To this day, friends in Hollywood talk about Lemmon’s deep love for both his parents, and his involvement with them until his father’s death from cancer in 1962, and his mother’s death in 1967. His father was a supersalesman. His mother, the party-loving, wisecracking Mildred Noel Lemmon, lived apart from her husband for 20 years, and loved him till the day she died.

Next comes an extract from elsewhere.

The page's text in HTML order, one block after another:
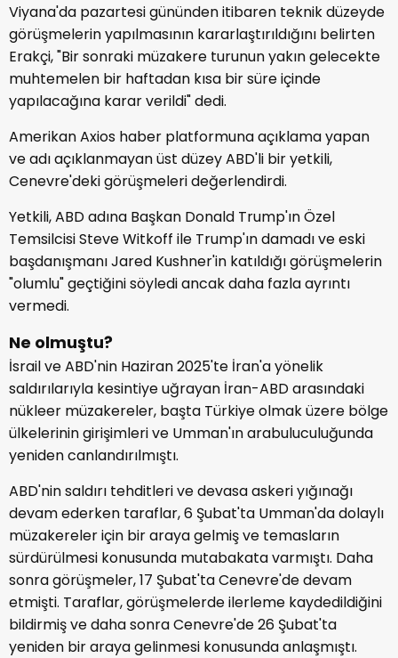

”Never sell your product,” his father taught John Uhler (Jack) Lemmon 3d, ”sell yourself.” The elder Lemmon got a commission in the Navy during World War I, but never went to college. In compensation, he sent his only son to three exclusive schools in the East -Rivers Country Day, Phillips Academy in Andover, Mass., and Harvard -while he rose to become vice president of sales for the Doughnut Corporation of America. He is credited with securing heavily rationed sugar during World War II to keep the doughnuts rolling, and with creating an American doughnut market in Europe after the war.
Business trips took Jack’s father away for longer and longer periods of time, and Millie Lemmon, characterized by her son as ”a free spirit,” began spending more and more time in the bar of Boston’s Ritz-Carlton Hotel. Lemmon’s parents never quarreled in front of him, but once, listening at a bedroom door, he heard his mother threaten to live at the Ritz-Carlton. ”My parents should have split when I was 10 or 11, whether it hurt me or not,” Lemmon now believes. ”Sometimes people stay together, thinking maybe they’re doing the kids a favor – and they’re not. Because, unless the kids are total dumbbells, they know. They know. And it’s worse.”